Putin era presidente honorario de la Federación Internacional de Judo, antes de ser suspendido por la invasión de Ucrania, porque sabía montar operaciones de espionaje decisivas, pero no mortíferas. Un fiscal ruso indagaba con abnegación en los manejos de Tatiana Dyachenko, hija corrupta de Boris Yeltsin. El entonces miembro del KGB se ganó la condición de heredero sacando a la luz un vídeo autentificado del funcionario judicial, que aparecía en la cama junto a dos mujeres desnudas, ninguna de las cuales era su esposa. Fin de la investigación, y Rusia había encontrado a su nuevo zar.

Un cuarto de siglo después del vídeo pornojudicial, Ucrania. De entre los miles de comentarios escritos con calefacción rusa desde Occidente, sobresale el género de los analistas que insisten en «no confundir a malísimo Putin con los buenísimos rusos, no cometamos una injusticia». Desean confraternizar con quienes insisten en bombardearles, en uno de los efectos secundarios de la lectura demasiado concienzuda de las Cartas a un amigo alemán de Camus. El jeroglífico se cancela respondiendo a la pregunta esencial:

-¿Por qué Putin invade Ucrania?

-Porque puede.

Porque cuenta con las fuerzas suficientes, y con un país que de momento le apoya. Ergo, no es Putin, es Rusia. La sustitución a ciegas de 150 millones de personas por una sola es un disparate que ha conducido a la tragedia actual. La agresión a Ucrania está ejecutada por un país entero, que soporta desde hace décadas a un dictador con datos masivos de votos y de aprobación. Ni siquiera la inevitable falsificación de datos desmiente la identificación, o la tolerancia para no molestar a los ecuánimes equidistantes.
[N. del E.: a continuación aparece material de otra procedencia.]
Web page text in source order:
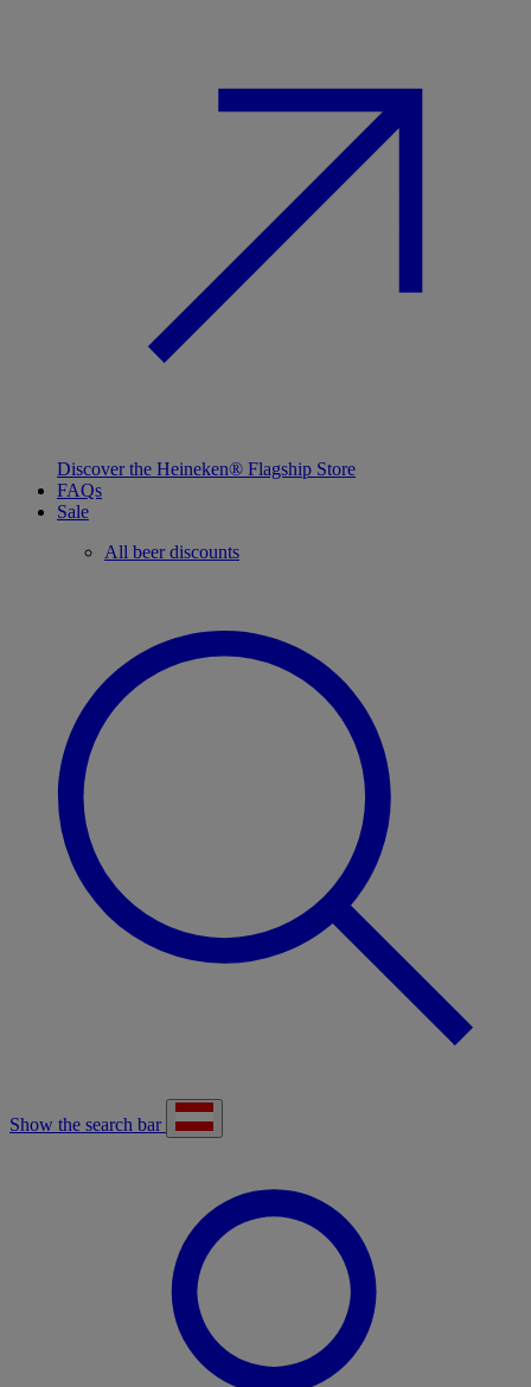
Discover the Heineken® Flagship Store
FAQs
Sale
All beer discounts
Show the search bar
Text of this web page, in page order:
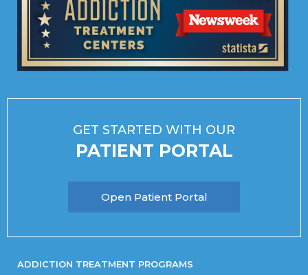
GET STARTED WITH OUR
PATIENT PORTAL
Open Patient Portal
ADDICTION TREATMENT PROGRAMS
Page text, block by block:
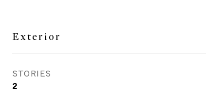
Exterior
STORIES
2

Tal vez la aceptación del mandato del solipsista del Kremlin no alcance el ochenta por ciento presumido, pero ya quisieran igualarlo la mayoría de gobernantes occidentales.

Recogiendo la bibliografía al respecto, es muy posible que Hitler no matara nunca a nadie, Putin tampoco. No lo necesita, cuenta con intermediarios sobrados, y la obediencia debida tiene un límite. La verdad escandalosa es que son los rusos quienes están bombardeando y asesinando, una verdad incómoda que obliga a una suspicacia generalizada hacia quienes portan dicho pasaporte. No solo bombardean los ejércitos desplazados a Ucrania, también quienes aplauden o acatan desde la Rusia anterior a la anexión, según confirmará cualquier lector aprovechado de Daniel Goldhagen en Los verdugos voluntarios de Hitler, otro genocida demasiado votado por la culta Europa.
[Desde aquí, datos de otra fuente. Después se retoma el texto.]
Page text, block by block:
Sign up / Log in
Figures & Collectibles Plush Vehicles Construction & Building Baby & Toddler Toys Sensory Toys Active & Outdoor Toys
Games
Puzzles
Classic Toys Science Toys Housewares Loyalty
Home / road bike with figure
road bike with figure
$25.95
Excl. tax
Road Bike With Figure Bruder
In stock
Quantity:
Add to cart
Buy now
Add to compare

Por tanto, el afecto genérico que pretende salvaguardar a todos los rusos solo puede extenderse a los portadores de dicho pasaporte que claramente se desliguen de Moscú, como hizo Litvinenko con un fatal desenlace. Se trata por supuesto de una prueba feroz, pero que a diario superan miles de personas dentro de Rusia, padeciendo detención y ahora la promesa de ser enviados al frente para morir ante los ucranianos a quienes desean defender.
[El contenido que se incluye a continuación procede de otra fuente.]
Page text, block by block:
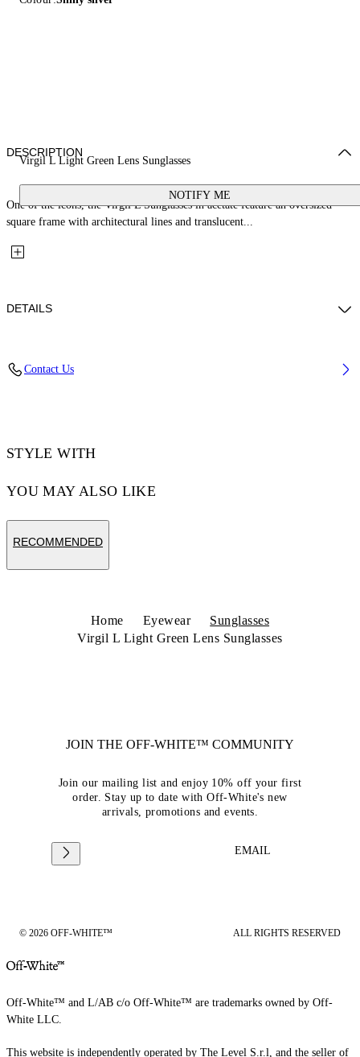
Virgil L Light Green Lens Sunglasses
NOTIFY ME
DESCRIPTION
One of the icons, the Virgil L Sunglasses in acetate feature an oversized
square frame with architectural lines and translucent...
DETAILS
Bridge Width: 22 mm
Contact Us
STYLE WITH
YOU MAY ALSO LIKE
RECOMMENDED
Home Eyewear
Sunglasses
Virgil L Light Green Lens Sunglasses
JOIN THE OFF-WHITE™ COMMUNITY
Join our mailing list and enjoy 10% off your first
order. Stay up to date with Off-White's new
arrivals, promotions and events.
EMAIL
© 2026 OFF-WHITE™ ALL RIGHTS RESERVED
Off-White™ and L/AB c/o Off-White™ are trademarks owned by Off-
White LLC.
This website is independently operated by The Level S.r.l, and the seller of
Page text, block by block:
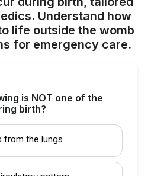
Understand how
life outside the womb
for emergency care.
is NOT one of the
birth?
from the lungs

Los autores de «es Putin, no Rusia» fueron menos selectivos en Afganistán, bombardeado indiscriminadamente por Bush pese a que el número de afganos en los aviones del 11S era igual a cero. Además, la personalización de la matanza en Ucrania otorgaría un doble salvoconducto. Sin arriesgar ni un comentario comprometedor, todos los rusos estarían a salvo de los agresores y de los agredidos. Una beatitud evangélica, solo aceptable para quienes olviden que el mundo está en guerra.